So if you want some daisies or sunshine, tune in tomorrow..
I'll have some daisies up, then.. I promise.
Before
I begin this tirade, I just want to say how brave my neighbor
is for putting up with all of this for so long. For two
years in a row, I asked him to trade to one of my tamer
schools, but he refused. Probably because the kids would
have such a field day with me that I'd be crying home to
momma within a week (Glen's a large and rather imposing
figure and I'm.. well.. not. Not that there's anything
wrong with that...)
Nissin
JHS is indisputably the worst school in Wakayama City. No
one tells you that when you get to Japan on the JET program
you might have a school like this or have to bear the things
which my neighbor and friend, Glen, has. Glen's a real trooper...

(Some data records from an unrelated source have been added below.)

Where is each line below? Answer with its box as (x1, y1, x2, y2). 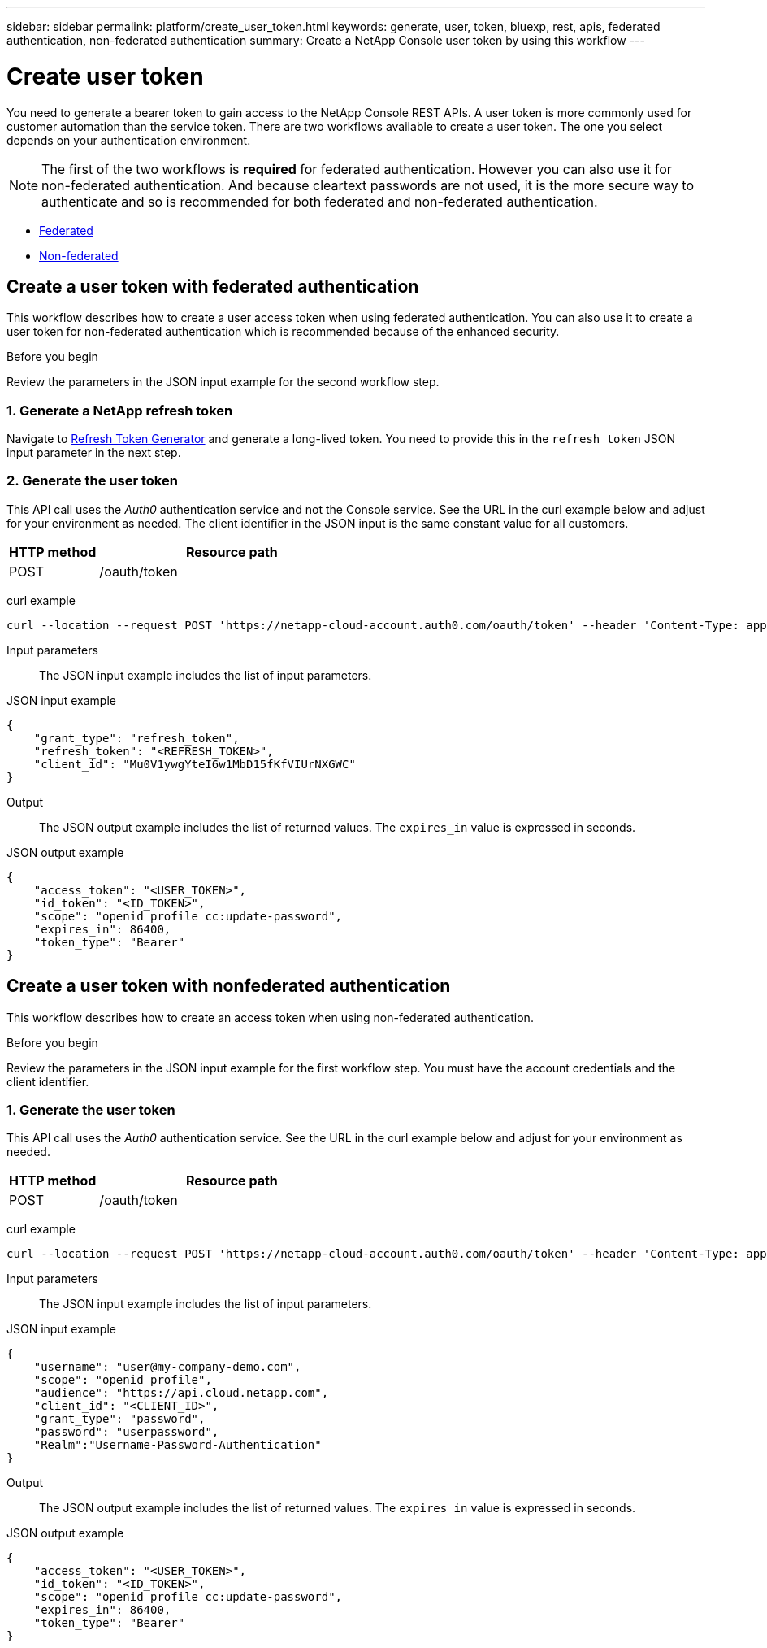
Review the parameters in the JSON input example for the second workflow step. (6, 375, 440, 389)
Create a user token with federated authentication (6, 276, 419, 297)
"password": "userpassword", (33, 1425, 219, 1439)
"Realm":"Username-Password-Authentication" (33, 1438, 322, 1452)
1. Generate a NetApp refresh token (6, 402, 233, 419)
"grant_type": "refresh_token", (33, 731, 240, 745)
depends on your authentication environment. (6, 133, 251, 147)
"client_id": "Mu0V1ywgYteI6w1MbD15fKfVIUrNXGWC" (33, 757, 356, 771)

but last week was a bit too much...
Snapshot
The kids
are at it again. Glen's trying to teach his lesson over the
shouting of the kids. Trying to contain pandemonium. Other
students who were wandering the halls stop at the windows
to chat with their friends in the class. One or two students
are trying to sleep at their desks. There are several students
standing outside the classroom shouting, "Fuck You!
Fuck You!" at the teacher and Glen. One student who
was trying to get the foreigner's attention with a mix of
"Fuck you!" and "Harro!" becomes angry
at Glen's refusal to acknowledge him and shouts a stream of
Japanese curses which makes many students go wide-eyed with
shock, the teacher drops her head.
Then
it happens.
One student
streaks by the door and throws a water balloon inside the
classroom. It misses Glen, but makes a dazzling explosion
on the Japanese teacher's foot. She glances down, perhaps
pauses for a moment, then continues with the lesson. By the
end of class a few more water balloons have made small pools
on the floor. One last balloon at the bell, which narrowly
misses Glen, is the last straw. He bounds out of the door
and the students who were shouting "Fuck you!" take
off down the hall. The student who threw the water balloon
is wide-eyed, exclaiming he didn't throw it, he didn't throw
it. But Glen had seen him. The teacher offers no assistance...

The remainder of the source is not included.